I was wondering how to make the most of the curd and turned to pals online; all exceptional bakers; on what to do with the curd. Obviously, the famous Victoria Sponge got quite a few mentions. I tentatively let it be known that I had never baked one. Cue lots of capital letters and question marks! Recipes were thrown in my direction and I was implored, scolded and urged in good hearted measure to give it a go.
So I turned to Nigella’s How to be a Domestic Goddess and tried her Victoria Sponge recipe. My natural laziness let me deviate to the path of least resistance and I opted for the food processor method, where everything is blitzed in the machine to make the batter. The cake suffered for it. Dense, it also erupted in the middle, like a volcano and so didn’t really meet any expectations. It was tasty to eat, but a Victoria Sponge it was not.
So the next day, I went for the traditional creaming, adding eggs and flour, slowly and alternately, poured the lemony, buttery batter into a waiting pan and smoothed it with prayers that it would turn out alright. And it did! Looking at the golden fat disc gave me such a sense of accomplishment and pleasure.
For the sandwich bit, I whipped up some double cream, folded in the curd and sandwiched the two halves of the cake.

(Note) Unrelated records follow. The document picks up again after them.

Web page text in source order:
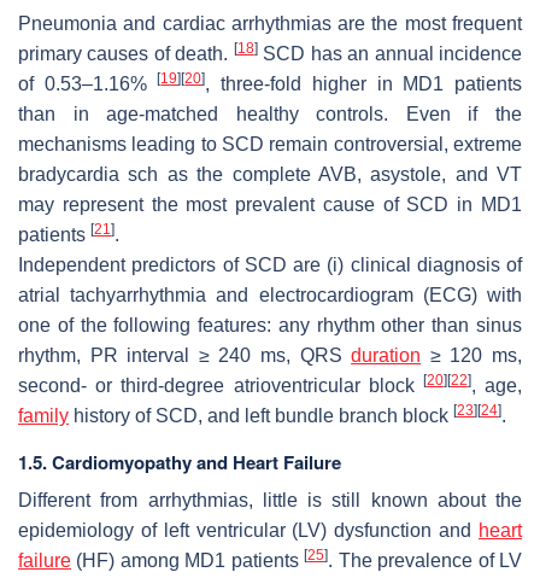
Pneumonia and cardiac arrhythmias are the most frequent
primary causes of death. [18]SCD has an annual incidence
of 0.53–1.16%[19] [20], three-fold higher in MD1 patients
than in age-matched healthy controls. Even if the
mechanisms leading to SCD remain controversial, extreme
bradycardia sch as the complete AVB, asystole, and VT
may represent the most prevalent cause of SCD in MD1
patients [21].
Independent predictors of SCD are (i) clinical diagnosis of
atrial tachyarrhythmia and electrocardiogram (ECG) with
one of the following features: any rhythm other than sinus
rhythm, PR interval ≥ 240 ms, QRSduration ≥ 120 ms,
second- or third-degree atrioventricular block
[20] [22], age,
family history of SCD, and left bundle branch block [23] [24].
1.5. Cardiomyopathy and Heart Failure
Different from arrhythmias, little is still known about the
epidemiology of left ventricular (LV) dysfunction and heart
failure (HF) among MD1 patients[25]. The prevalence of LV
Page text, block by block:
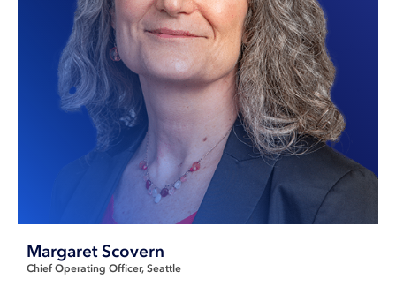
Margaret Scovern
Chief Operating Officer Seattle

Next, I made a simple glaze of passionfruit juice and icing sugar and poured that on top.
Tasting the large chunk of cake, stabbed onto the end of my fork, I will say that I felt like slapping myself. To think that I had missed out on eating one of the loveliest cakes I have ever baked! The lemon infused, tender crumbed, moist but light sponge was perfectly partnered with with the smooth, tart and tangy curd and the passionfruit glaze added a subtle touch of fruitiness. The rest of the family concurred and the cake was demolished in two days. And I had another ‘must-try-sometime’ item happily struck off the list.
To all the foodie pals out there, you know who you are; I thank you.